▸ **ASSIGNED TASK**
Copy, without any change, the lines from the one that holds "Tir de familles 27 juin 2025" through the final line of the material below.

▸ **EXERCISE INPUTS**

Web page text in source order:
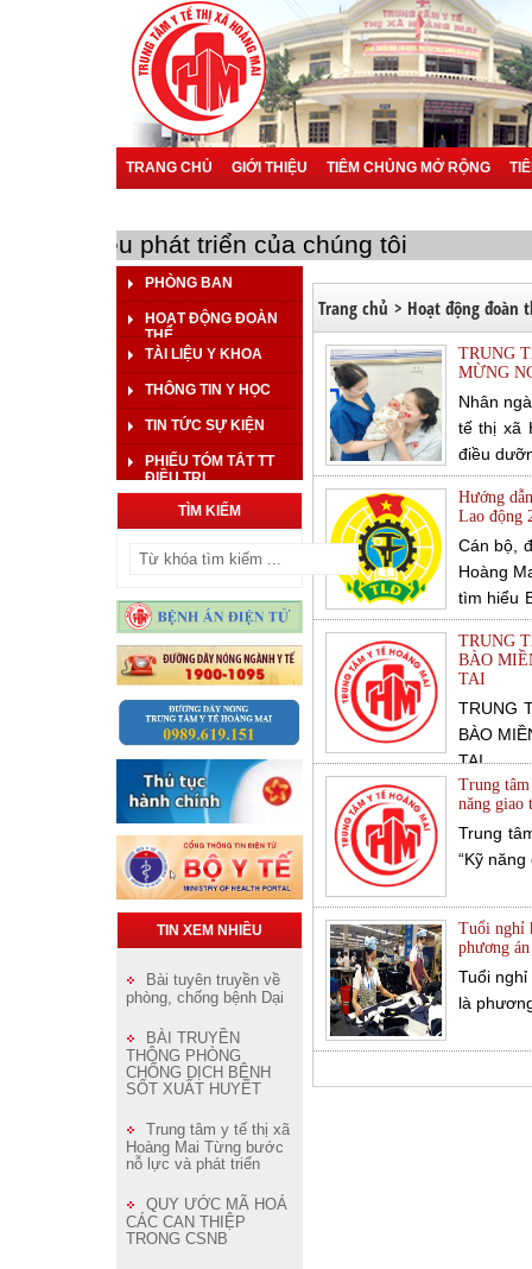
TRANG CHỦ GIỚI THIỆU TIÊM CHỦNG MỞ RỘNG
là mục tiêu phát triển của chúng tôi
PHÒNG BAN
HOẠT ĐỘNG ĐOÀN
THỂ
TÀI LIỆU Y KHOA
THÔNG TIN Y HỌC
TIN TỨC SỰ KIỆN
PHIẾU TÓM TẮT TT
ĐIỀU TRỊ
TÌM KIẾM
TIN XEM NHIỀU
Bài tuyên truyền về
phòng, chống bệnh Dại
BÀI TRUYỀN
THÔNG PHÒNG
CHỐNG DỊCH BỆNH
SỐT XUẤT HUYẾT
Trung tâm y tế thị xã
Hoàng Mai Từng bước
nỗ lực và phát triển
QUY ƯỚC MÃ HOÁ
CÁC CAN THIỆP
TRONG CSNB
Trang chủ > Hoạt động đoàn
TRUNG
MỪNG
Nhân
tế thị xã
điều
ân sâu
Hướng
Lao động
Cán bộ,
Hoàng
tìm hiểu
đoàn
TRUNG
BÀO
TAI
TRUNG
BÀO
TAI
Trung
năng giao
Trung
“Kỹ
Tuổi nghỉ
phương
Tuổi
là
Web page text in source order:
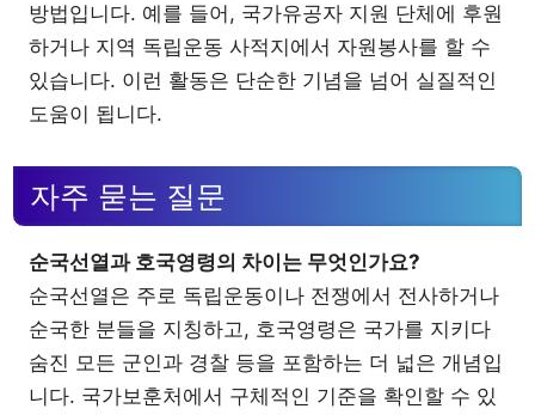
방법입니다. 예를 들어, 국가유공자 지원 단체에 후원
하거나 지역 독립운동 사적지에서 자원봉사를 할 수
있습니다. 이런 활동은 단순한 기념을 넘어 실질적인
도움이 됩니다.
자주 묻는 질문
순국선열과 호국영령의 차이는 무엇인가요?
순국선열은 주로 독립운동이나 전쟁에서 전사하거나
순국한 분들을 지칭하고, 호국영령은 국가를 지키다
숨진 모든 군인과 경찰 등을 포함하는 더 넓은 개념입
니다. 국가보훈처에서 구체적인 기준을 확인할 수 있
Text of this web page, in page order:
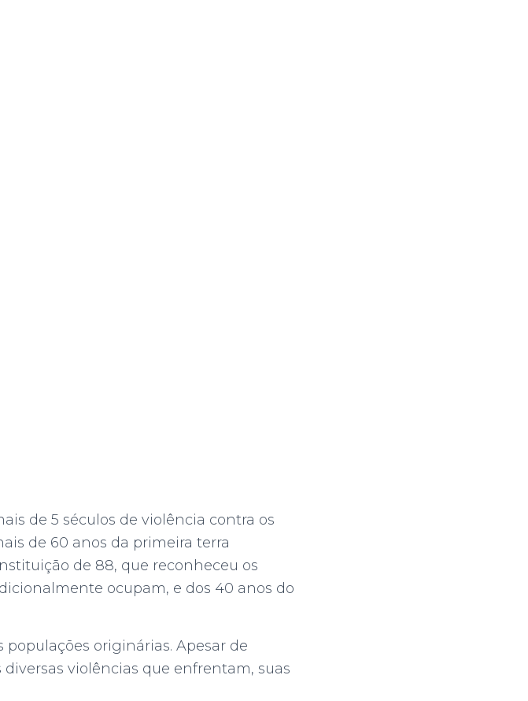
de 5 séculos de violência contra os
de 60 anos da primeira terra
de 88, que reconheceu os
ocupam, e dos 40 anos do
originárias. Apesar de
violências que enfrentam, suas
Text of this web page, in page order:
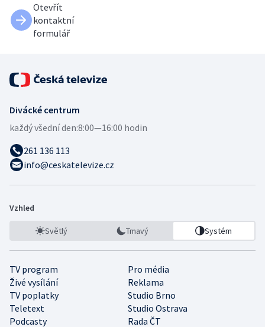
Otevřít
kontaktní
formulář
Divácké centrum
každý všední den:8:00—16:00 hodin
261 136 113
info@ceskatelevize.cz
Vzhled
Světlý Tmavý Systém
TV program
Pro média
Živé vysílání
Reklama
TV poplatky
Studio Brno
Teletext
Studio Ostrava
Podcasty
Rada ČT
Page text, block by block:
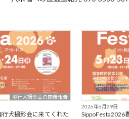
飛行犬撮影会の開催報告
行犬撮影会に来てくれた
2026年6月29日
SippoFesta2026
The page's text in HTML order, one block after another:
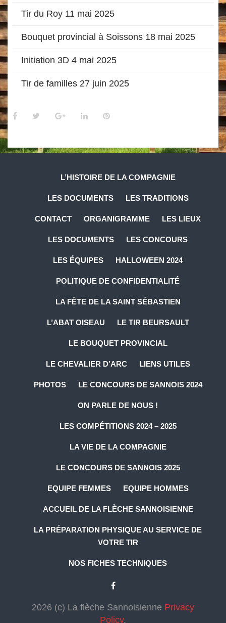
Tir du Roy 11 mai 2025
Bouquet provincial à Soissons 18 mai 2025
Initiation 3D 4 mai 2025
Tir de familles 27 juin 2025
L’HISTOIRE DE LA COMPAGNIE
LES DOCUMENTS LES TRADITIONS
CONTACT ORGANIGRAMME LES LIEUX
LES DOCUMENTS LES CONCOURS
LES ÉQUIPES HALLOWEEN 2024
POLITIQUE DE CONFIDENTIALITÉ
LA FÊTE DE LA SAINT SÉBASTIEN
L’ABAT OISEAU LE TIR BEURSAULT
LE BOUQUET PROVINCIAL
LE CHEVALIER D’ARC LIENS UTILES
PHOTOS LE CONCOURS DE SANNOIS 2024
ON PARLE DE NOUS !
LES COMPÉTITIONS 2024 – 2025
LA VIE DE LA COMPAGNIE
LE CONCOURS DE SANNOIS 2025
EQUIPE FEMMES EQUIPE HOMMES
ACCUEIL DE LA FLÈCHE SANNOISIENNE
LA PRÉPARATION PHYSIQUE AU SERVICE DE
VOTRE TIR
NOS FICHES TECHNIQUES
2026 (c) La flèche Sannoisienne Privacy
Policy.

▸ **EXERCISE RESULT**
Tir de familles 27 juin 2025
L’HISTOIRE DE LA COMPAGNIE
LES DOCUMENTS LES TRADITIONS
CONTACT ORGANIGRAMME LES LIEUX
LES DOCUMENTS LES CONCOURS
LES ÉQUIPES HALLOWEEN 2024
POLITIQUE DE CONFIDENTIALITÉ
LA FÊTE DE LA SAINT SÉBASTIEN
L’ABAT OISEAU LE TIR BEURSAULT
LE BOUQUET PROVINCIAL
LE CHEVALIER D’ARC LIENS UTILES
PHOTOS LE CONCOURS DE SANNOIS 2024
ON PARLE DE NOUS !
LES COMPÉTITIONS 2024 – 2025
LA VIE DE LA COMPAGNIE
LE CONCOURS DE SANNOIS 2025
EQUIPE FEMMES EQUIPE HOMMES
ACCUEIL DE LA FLÈCHE SANNOISIENNE
LA PRÉPARATION PHYSIQUE AU SERVICE DE
VOTRE TIR
NOS FICHES TECHNIQUES
2026 (c) La flèche Sannoisienne Privacy
Policy.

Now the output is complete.